WHAT YOU NEED TO DO: Search the material below for the word "from" and copy every line in which it occurs.
BEGIN RECORDS TO PROCESS
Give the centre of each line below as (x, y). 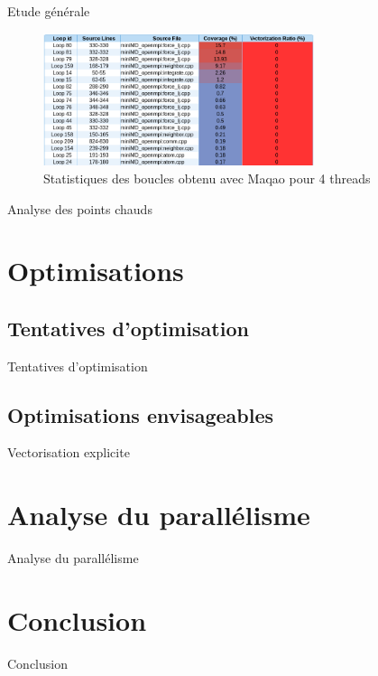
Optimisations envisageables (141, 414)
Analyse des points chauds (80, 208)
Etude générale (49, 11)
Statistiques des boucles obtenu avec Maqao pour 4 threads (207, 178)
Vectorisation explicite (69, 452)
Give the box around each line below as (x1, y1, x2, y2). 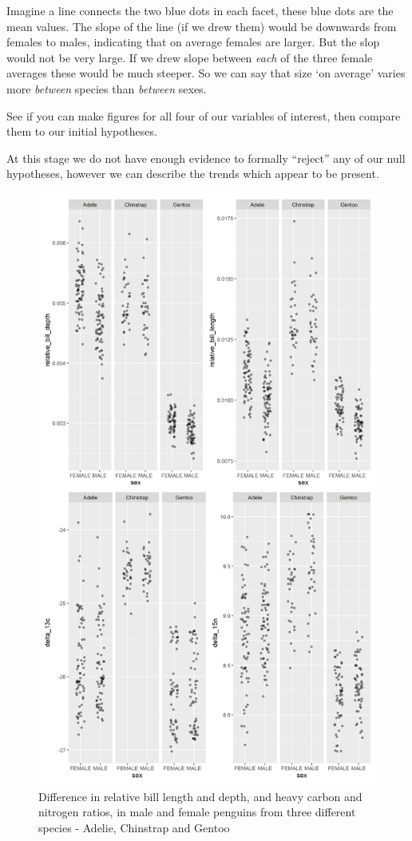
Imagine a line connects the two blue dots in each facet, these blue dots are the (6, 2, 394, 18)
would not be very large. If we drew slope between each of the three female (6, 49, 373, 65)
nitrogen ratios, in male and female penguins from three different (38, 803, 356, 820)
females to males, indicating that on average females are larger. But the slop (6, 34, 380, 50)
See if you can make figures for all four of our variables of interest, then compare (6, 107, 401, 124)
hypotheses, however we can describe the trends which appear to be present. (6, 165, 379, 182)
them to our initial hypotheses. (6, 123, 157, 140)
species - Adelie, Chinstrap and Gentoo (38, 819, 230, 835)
END RECORDS TO PROCESS
BEGIN RECORDS TO PROCESS
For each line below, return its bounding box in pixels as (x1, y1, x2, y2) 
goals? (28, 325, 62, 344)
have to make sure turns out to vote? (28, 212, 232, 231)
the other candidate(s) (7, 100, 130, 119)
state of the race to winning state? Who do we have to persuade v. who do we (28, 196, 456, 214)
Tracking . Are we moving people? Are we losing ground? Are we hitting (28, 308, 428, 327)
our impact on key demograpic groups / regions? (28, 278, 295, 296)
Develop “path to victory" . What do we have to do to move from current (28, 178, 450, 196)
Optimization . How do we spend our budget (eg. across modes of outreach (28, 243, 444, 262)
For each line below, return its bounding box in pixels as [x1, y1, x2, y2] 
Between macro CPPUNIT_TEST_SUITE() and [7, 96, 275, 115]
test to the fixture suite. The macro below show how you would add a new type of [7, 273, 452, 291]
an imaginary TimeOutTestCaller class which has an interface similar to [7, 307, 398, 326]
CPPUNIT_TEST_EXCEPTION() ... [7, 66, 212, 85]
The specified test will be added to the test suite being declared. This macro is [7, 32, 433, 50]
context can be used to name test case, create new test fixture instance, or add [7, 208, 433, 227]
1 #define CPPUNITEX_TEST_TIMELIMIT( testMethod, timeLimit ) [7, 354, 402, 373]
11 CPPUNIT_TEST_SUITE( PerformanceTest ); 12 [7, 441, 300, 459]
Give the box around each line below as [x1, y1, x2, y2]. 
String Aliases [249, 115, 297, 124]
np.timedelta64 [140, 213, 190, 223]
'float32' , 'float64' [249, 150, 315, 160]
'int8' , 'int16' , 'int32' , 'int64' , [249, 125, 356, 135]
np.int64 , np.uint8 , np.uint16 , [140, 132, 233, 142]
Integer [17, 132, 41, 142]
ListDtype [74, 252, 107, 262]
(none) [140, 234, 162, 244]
END RECORDS TO PROCESS
BEGIN RECORDS TO PROCESS
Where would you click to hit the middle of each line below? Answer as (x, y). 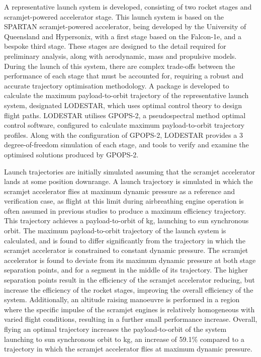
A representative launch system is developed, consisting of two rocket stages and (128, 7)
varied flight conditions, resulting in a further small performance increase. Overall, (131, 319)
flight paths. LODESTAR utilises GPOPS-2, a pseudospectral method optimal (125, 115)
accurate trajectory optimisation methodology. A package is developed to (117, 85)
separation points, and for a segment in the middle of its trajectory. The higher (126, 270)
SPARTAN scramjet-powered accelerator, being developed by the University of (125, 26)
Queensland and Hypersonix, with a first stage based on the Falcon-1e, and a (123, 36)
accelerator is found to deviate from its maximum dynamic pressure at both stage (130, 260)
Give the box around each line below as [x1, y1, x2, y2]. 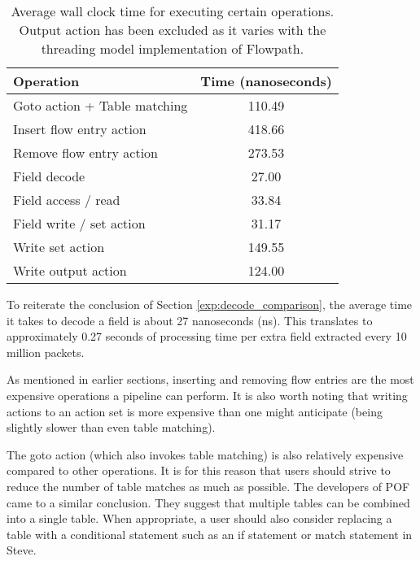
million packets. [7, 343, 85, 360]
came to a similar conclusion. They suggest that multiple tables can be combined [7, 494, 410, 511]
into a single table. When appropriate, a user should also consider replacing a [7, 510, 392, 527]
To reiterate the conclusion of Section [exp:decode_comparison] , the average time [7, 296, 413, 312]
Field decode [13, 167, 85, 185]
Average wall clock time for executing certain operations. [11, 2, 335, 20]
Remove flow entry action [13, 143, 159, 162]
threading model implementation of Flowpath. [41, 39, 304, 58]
END RECORDS TO PROCESS
EXERCISE ANSWER:
nitrogen ratios, in male and female penguins from three different (38, 803, 356, 820)
Develop “path to victory" . What do we have to do to move from current (28, 178, 450, 196)
accelerator is found to deviate from its maximum dynamic pressure at both stage (130, 260)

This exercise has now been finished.